I'm building this charge pump circuit, but with an LT1054 instead of a MAX1044:



Notably, this schematic uses 10uF caps for both C1 and C2.  However, the example circuit for a similar voltage doubler in the LT1054 data sheet suggests a 100uF cap for C2.  I've set this up on a breadboard and both values seem to work.  What difference does it make?  From what I've read, it sounds like higher values reduce current ripple... is that the case here or are there other effects?

italianguy63

Look at the specific spec. sheets for the different charge pumps.  There are slight differences.  Each tend to have sample circuits on them with the values.  100uF may very well be OK.  Looks like it is a filter cap to me.

MC
I used to really be with it!  That is, until they changed what "it" is.  Now, I can't find it.  And, I'm scared!  --  Homer Simpson's dad

italianguy63

Edit--

That is as long as it is on the END of the chain.  In my VERY LIMITED knowledge of these things, the pump acts like a "bucket brigade" passing bites (chomps) of power down the line.  If you have a cap that is too large in the chain, the charge of it may be too big for the next one in the line to overcome.. i.e. it will keep filling and not let the charge pass.  So, as long as the VERY LAST cap is large, you are OK.  But, the ones down that chain I would think should all be the same size (and similar to the one on the "bucket" side)-- 10uF.

That's what I think anyway.  If I am wrong, someone here with superior knowledge or experience will chime in!  I love this place--   ;D

MC
I used to really be with it!  That is, until they changed what "it" is.  Now, I can't find it.  And, I'm scared!  --  Homer Simpson's dad

anotherjim

Every cap after the diode pairs is the reservoir cap. The one between the diodes is the charge pump cap - that has to be sized to fully charge and discharge in the on and off times of the pump chips' output, but the reservoir needs to hold the charge from every pump cycle and deliver current to the next stage. The reservoir cap will have an optimum size -  it depends on the load current and switching speed of the pump.

italianguy63

I used to really be with it!  That is, until they changed what "it" is.  Now, I can't find it.  And, I'm scared!  --  Homer Simpson's dad

Mark Hammer

Just make sure the cap voltage rating is based on what is optimal for the highest voltage produced.  So, while a 16V rating may be fine for a 9V supply, if your goal is to end up with a tripled output  (somewhere in the vicinity of just over 25VDC), you probably want to be using 35VDC caps.

Sage

Quote from: Mark Hammer on March 16, 2015, 10:32:11 AM
Just make sure the cap voltage rating is based on what is optimal for the highest voltage produced.  So, while a 16V rating may be fine for a 9V supply, if your goal is to end up with a tripled output  (somewhere in the vicinity of just over 25VDC), you probably want to be using 35VDC caps.

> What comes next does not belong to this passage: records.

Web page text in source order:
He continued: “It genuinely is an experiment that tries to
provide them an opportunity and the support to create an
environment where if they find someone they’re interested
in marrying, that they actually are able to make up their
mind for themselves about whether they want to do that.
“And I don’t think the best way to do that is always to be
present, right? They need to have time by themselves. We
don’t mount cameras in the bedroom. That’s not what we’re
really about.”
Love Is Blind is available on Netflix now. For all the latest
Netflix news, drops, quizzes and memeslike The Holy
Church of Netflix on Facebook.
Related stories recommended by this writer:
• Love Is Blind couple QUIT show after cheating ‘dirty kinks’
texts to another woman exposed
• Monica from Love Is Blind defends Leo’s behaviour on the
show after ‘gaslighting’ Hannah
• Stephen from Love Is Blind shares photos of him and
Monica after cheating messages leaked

Yeah, I'm using 50V caps to be safe.  I'm actually taking a 12 VDC input (hence the LT1054 instead of the MAX1044) and tripling it to roughly 36V (34V when you factor in voltage loss from the diodes) and then using an LM317N to bring it down to a steady 30V.

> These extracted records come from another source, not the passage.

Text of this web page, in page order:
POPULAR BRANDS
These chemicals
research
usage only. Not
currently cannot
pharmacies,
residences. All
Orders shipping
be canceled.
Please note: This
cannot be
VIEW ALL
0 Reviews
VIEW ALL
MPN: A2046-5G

Quote from: anotherjim on March 16, 2015, 06:43:35 AM
Every cap after the diode pairs is the reservoir cap. The one between the diodes is the charge pump cap - that has to be sized to fully charge and discharge in the on and off times of the pump chips' output, but the reservoir needs to hold the charge from every pump cycle and deliver current to the next stage. The reservoir cap will have an optimum size -  it depends on the load current and switching speed of the pump.

Not a lot of load current; I'm driving a pair of buffers with a TL072, and that's it.  The internal oscillator runs at 25 kHz.  Like I said, the schematic in the datasheet suggested 10uF for the charge pump cap and 100uF for the reservoir, I was just wondering, is that a necessity or just a general purpose suggestion?  A 100uF capacitor is a bit bigger than a 10uF.  Does the reservoir just have to be greater or equal in value to the pump?

armdnrdy

I just designed a new fuzz circuit! It almost sounds a little different than the last fifty fuzz circuits I designed! ;)

anotherjim

Reservoir definitely should be bigger than pump. It is the bucket in which all hope resides - you don't want it to get empty, nor be so full that it can't take any more. 10 x greater than pump cap seems a reasonable "rule of thumb".

Transmogrifox

Youch!  I looked at these things on DigiKey and depending on whether you get the LT part or the TI part ranges from about $3.00 to >$7.00 for these little beasts.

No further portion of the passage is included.